**EXERCISE BRIEF**:
Whenever a line in the data below includes the string "less", copy it out.

==================================================

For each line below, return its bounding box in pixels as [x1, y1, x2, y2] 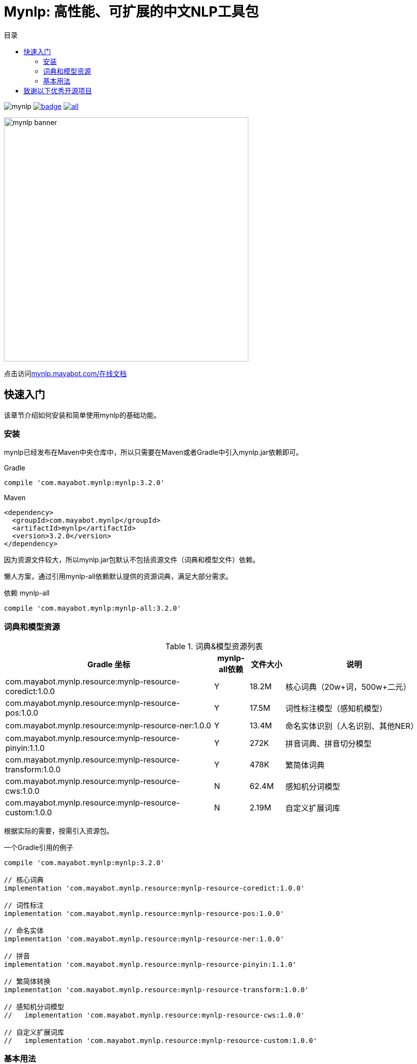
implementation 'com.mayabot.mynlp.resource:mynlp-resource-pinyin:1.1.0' [4, 960, 297, 969]
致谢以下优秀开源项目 [23, 86, 92, 95]
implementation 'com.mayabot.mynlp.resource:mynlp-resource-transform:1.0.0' [4, 986, 309, 994]
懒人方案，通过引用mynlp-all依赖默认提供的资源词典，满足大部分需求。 [4, 572, 233, 581]
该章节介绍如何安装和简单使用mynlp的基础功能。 [4, 410, 161, 419]
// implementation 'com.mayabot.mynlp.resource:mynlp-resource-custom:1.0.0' [4, 1037, 317, 1045]
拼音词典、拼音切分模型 [285, 739, 372, 749]
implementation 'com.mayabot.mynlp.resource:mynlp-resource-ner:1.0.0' [4, 935, 285, 943]
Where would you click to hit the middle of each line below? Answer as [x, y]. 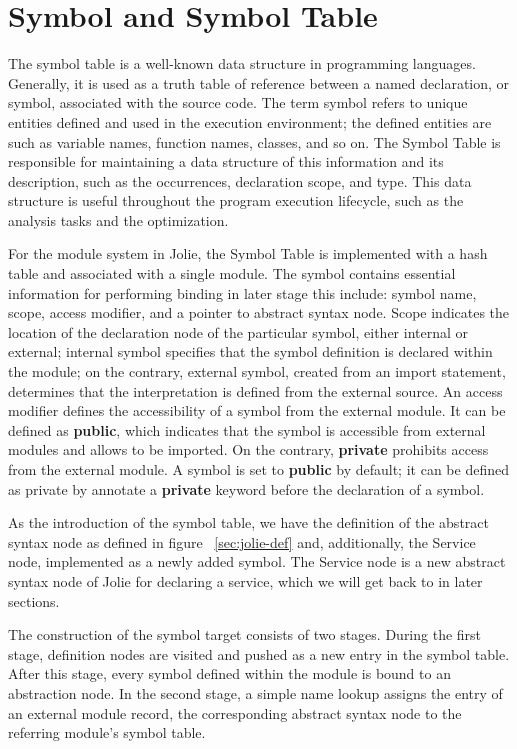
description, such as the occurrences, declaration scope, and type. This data [240, 180]
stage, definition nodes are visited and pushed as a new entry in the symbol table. [259, 653]
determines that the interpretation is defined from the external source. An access [255, 390]
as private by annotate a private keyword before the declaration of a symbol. [246, 488]
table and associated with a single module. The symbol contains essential [232, 273]
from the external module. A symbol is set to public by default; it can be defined [258, 469]
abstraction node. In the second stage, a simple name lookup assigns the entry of [255, 692]
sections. [34, 600]
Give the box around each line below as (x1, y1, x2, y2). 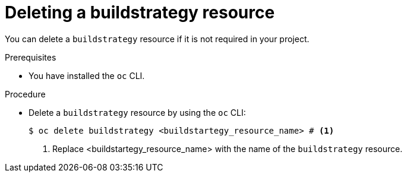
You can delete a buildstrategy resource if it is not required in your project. (5, 33, 310, 44)
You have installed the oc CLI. (29, 70, 145, 81)
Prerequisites (5, 52, 56, 62)
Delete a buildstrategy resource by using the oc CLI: (29, 107, 246, 118)
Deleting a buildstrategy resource (5, 2, 275, 23)
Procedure (5, 88, 46, 99)
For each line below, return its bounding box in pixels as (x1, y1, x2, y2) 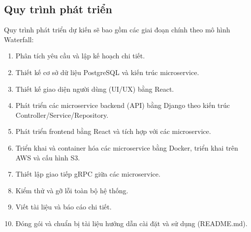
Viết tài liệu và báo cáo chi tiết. (15, 202, 112, 212)
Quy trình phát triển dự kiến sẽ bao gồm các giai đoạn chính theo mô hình (4, 25, 230, 35)
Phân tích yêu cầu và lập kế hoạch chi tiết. (15, 51, 145, 61)
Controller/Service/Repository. (15, 109, 109, 120)
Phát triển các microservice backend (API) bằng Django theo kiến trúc (15, 100, 230, 110)
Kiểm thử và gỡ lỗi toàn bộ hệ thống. (15, 185, 128, 195)
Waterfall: (4, 34, 34, 44)
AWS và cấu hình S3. (15, 152, 80, 162)
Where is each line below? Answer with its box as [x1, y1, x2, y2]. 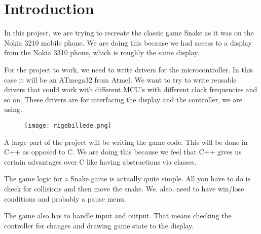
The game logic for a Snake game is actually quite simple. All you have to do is [4, 173, 250, 184]
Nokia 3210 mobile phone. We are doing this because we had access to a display [4, 37, 252, 48]
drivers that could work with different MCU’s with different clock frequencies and [4, 84, 257, 95]
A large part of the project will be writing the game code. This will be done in [4, 136, 248, 147]
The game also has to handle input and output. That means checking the [4, 210, 232, 221]
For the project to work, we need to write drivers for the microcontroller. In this [4, 64, 253, 74]
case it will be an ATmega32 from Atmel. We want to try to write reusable [4, 74, 237, 85]
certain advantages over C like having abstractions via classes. [4, 156, 197, 167]
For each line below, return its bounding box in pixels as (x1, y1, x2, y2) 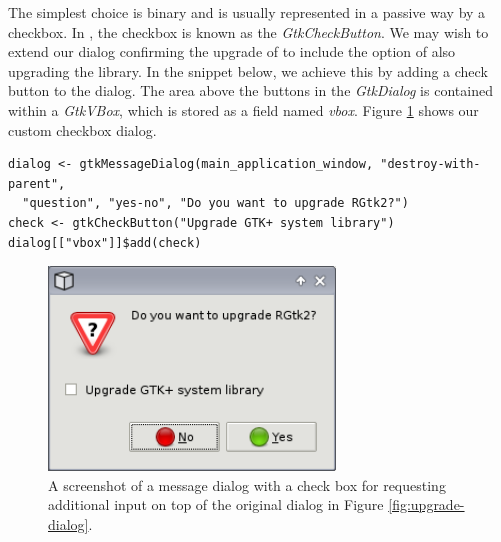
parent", (8, 176, 66, 191)
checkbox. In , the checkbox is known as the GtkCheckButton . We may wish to (8, 21, 489, 42)
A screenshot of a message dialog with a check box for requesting (48, 474, 446, 495)
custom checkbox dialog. (8, 119, 157, 140)
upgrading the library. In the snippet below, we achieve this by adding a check (8, 60, 488, 81)
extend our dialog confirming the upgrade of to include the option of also (8, 41, 456, 62)
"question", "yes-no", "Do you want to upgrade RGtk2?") (22, 196, 409, 211)
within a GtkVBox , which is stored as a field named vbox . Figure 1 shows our (8, 99, 479, 120)
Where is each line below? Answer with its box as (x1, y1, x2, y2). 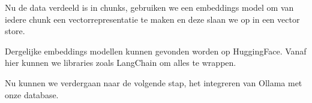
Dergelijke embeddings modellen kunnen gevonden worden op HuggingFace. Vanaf (5, 44, 307, 57)
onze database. (5, 88, 59, 101)
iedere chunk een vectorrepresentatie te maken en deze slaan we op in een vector (5, 13, 300, 25)
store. (5, 25, 25, 37)
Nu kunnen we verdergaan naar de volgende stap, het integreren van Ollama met (5, 76, 302, 89)
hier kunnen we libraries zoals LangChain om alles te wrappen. (5, 56, 236, 69)
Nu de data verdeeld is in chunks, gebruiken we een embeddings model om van (5, 1, 294, 13)
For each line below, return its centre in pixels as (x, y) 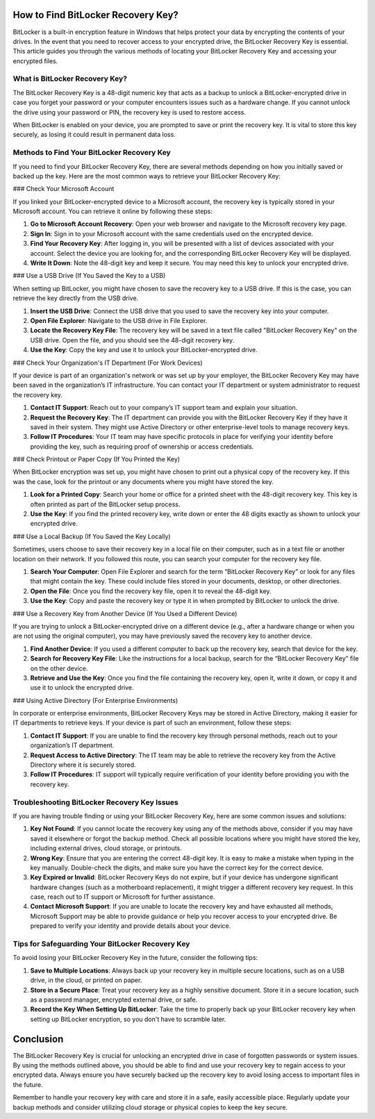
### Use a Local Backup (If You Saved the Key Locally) (92, 536)
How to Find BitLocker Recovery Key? (95, 15)
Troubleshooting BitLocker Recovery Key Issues (95, 802)
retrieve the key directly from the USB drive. (76, 298)
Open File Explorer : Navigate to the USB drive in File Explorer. (119, 321)
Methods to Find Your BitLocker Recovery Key (92, 153)
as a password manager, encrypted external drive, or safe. (114, 1000)
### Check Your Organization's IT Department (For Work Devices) (108, 363)
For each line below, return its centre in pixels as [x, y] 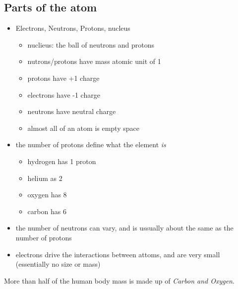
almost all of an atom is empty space [83, 128]
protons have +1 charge [63, 78]
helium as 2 [45, 178]
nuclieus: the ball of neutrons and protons [91, 44]
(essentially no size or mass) [58, 264]
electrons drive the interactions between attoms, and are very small [118, 254]
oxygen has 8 [47, 195]
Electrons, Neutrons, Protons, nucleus [73, 28]
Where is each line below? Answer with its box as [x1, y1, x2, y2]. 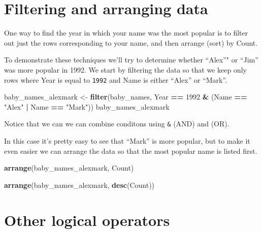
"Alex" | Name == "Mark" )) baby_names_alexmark [4, 101, 170, 112]
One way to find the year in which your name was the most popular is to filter [4, 27, 248, 38]
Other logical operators [4, 209, 170, 230]
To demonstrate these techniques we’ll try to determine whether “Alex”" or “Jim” [4, 54, 258, 65]
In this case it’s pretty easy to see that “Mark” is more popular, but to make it [4, 136, 250, 146]
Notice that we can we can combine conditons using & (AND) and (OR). [4, 118, 230, 129]
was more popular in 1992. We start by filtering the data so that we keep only [4, 64, 247, 75]
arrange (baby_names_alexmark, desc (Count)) [4, 179, 155, 190]
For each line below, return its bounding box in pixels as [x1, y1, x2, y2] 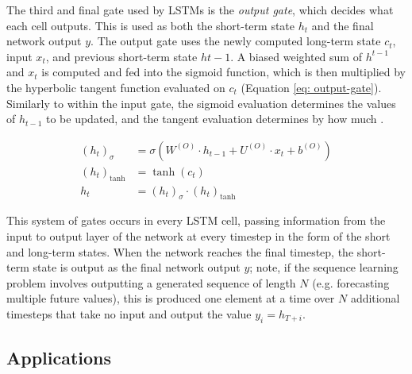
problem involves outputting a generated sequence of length [6, 274, 296, 291]
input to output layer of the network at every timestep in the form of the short [6, 228, 391, 245]
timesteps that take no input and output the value [6, 306, 252, 322]
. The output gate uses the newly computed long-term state [90, 33, 381, 49]
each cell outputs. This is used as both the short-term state [6, 17, 295, 33]
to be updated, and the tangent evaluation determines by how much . [45, 110, 384, 127]
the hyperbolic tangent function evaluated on [6, 79, 225, 95]
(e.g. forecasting [312, 274, 390, 291]
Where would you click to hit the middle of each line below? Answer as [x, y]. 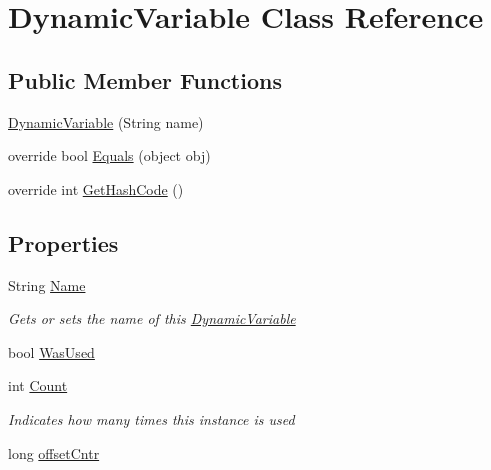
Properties [63, 242]
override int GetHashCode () [96, 188]
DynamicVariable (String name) [106, 121]
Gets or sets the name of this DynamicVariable [152, 318]
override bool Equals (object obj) [109, 155]
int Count [38, 385]
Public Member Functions [145, 79]
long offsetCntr [54, 452]
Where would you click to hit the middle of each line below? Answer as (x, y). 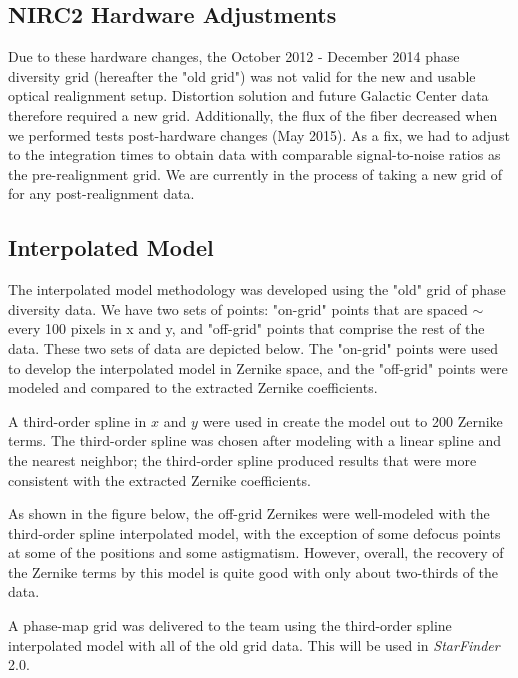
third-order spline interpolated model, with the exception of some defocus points (254, 532)
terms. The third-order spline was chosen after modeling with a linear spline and (254, 440)
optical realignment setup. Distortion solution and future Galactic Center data (248, 95)
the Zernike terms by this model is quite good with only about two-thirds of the (253, 571)
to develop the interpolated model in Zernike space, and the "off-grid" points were (258, 367)
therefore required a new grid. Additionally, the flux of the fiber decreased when (253, 114)
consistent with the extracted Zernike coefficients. (159, 479)
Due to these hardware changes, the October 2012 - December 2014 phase (234, 56)
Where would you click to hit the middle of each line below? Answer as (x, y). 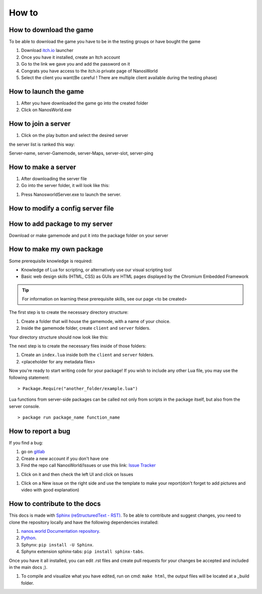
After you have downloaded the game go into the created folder (85, 103)
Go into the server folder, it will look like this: (65, 186)
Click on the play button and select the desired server (75, 136)
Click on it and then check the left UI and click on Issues (77, 474)
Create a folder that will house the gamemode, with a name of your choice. (96, 321)
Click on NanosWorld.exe (46, 110)
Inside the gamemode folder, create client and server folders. (86, 328)
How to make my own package (56, 249)
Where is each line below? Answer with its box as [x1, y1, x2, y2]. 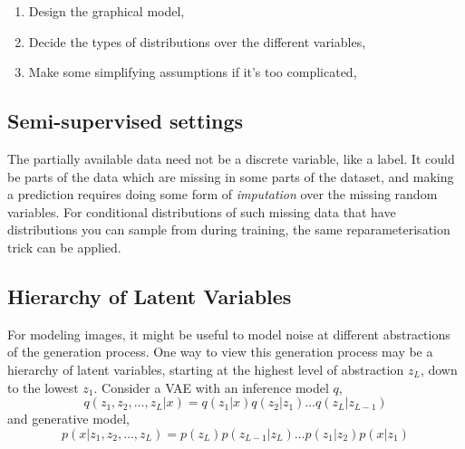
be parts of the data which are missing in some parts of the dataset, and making [7, 167, 454, 186]
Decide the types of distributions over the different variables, [28, 32, 366, 51]
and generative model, [7, 409, 130, 428]
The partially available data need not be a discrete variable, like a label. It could [7, 148, 455, 167]
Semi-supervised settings [7, 107, 244, 135]
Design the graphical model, [28, 2, 185, 20]
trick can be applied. [7, 237, 121, 256]
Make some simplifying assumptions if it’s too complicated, [28, 62, 357, 81]
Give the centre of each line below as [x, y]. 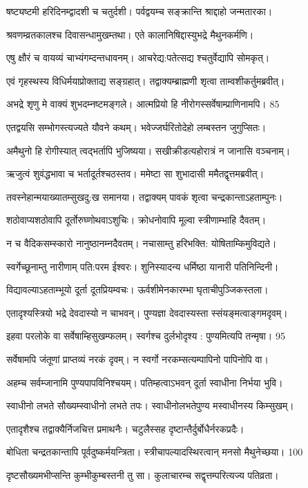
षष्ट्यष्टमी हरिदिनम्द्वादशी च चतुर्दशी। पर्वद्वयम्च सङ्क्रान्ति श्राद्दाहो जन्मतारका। [139, 11]
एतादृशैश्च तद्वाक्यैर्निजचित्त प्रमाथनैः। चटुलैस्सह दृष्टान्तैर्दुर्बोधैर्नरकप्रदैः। [125, 428]
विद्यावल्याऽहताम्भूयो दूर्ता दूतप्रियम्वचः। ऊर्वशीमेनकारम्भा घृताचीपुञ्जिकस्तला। [137, 290]
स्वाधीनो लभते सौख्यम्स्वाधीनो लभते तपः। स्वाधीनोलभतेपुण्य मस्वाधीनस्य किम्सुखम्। [150, 406]
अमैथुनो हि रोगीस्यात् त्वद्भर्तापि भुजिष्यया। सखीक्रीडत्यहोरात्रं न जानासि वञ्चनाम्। [148, 150]
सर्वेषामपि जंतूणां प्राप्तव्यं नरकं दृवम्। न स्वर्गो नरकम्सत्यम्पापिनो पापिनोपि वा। [137, 359]
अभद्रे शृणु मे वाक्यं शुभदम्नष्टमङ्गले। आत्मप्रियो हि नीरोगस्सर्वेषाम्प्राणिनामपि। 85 [143, 104]
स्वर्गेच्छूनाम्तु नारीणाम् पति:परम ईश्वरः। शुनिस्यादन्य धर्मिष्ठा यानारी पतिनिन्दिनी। [143, 266]
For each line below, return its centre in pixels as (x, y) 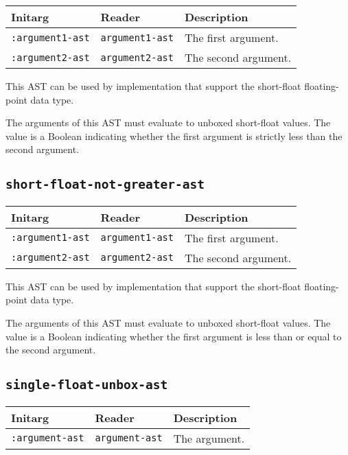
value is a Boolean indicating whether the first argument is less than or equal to (174, 336)
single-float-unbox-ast (87, 385)
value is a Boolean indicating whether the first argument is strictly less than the (174, 136)
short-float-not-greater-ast (105, 185)
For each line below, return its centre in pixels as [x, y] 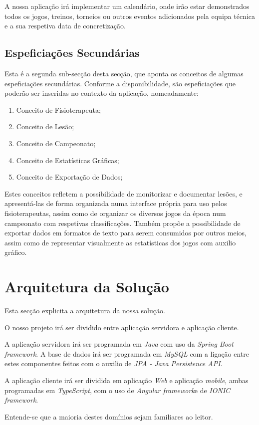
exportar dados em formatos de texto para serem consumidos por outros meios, [126, 233]
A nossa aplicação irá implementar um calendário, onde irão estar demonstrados [127, 6]
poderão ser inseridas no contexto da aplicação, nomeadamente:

==================================================

**EXPECTED ANSWER**:
value is a Boolean indicating whether the first argument is less than or equal to (174, 336)
value is a Boolean indicating whether the first argument is strictly less than the (174, 136)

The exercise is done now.